EXERCISE | Reproduce word for word the line that contains "through 2022." and each line that follows it, stopping after the final line of the material.
** PROVIDED MATERIAL follows **
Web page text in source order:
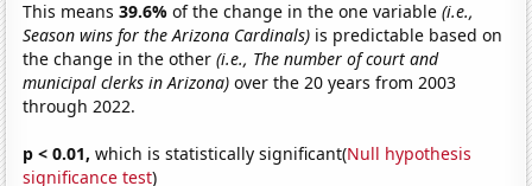
This means39.6%of the change in the one variable(i.e.,
Season wins for the Arizona Cardinals) is predictable based on
the change in the other(i.e., The number of court and
municipal clerks in Arizona) over the 20 years from 2003
through 2022.
p < 0.01, which is statistically significant(Null hypothesis
significance test)
** End of PROVIDED MATERIAL **
RESULT OF THIS EXERCISE |
through 2022.
p < 0.01, which is statistically significant(Null hypothesis
significance test)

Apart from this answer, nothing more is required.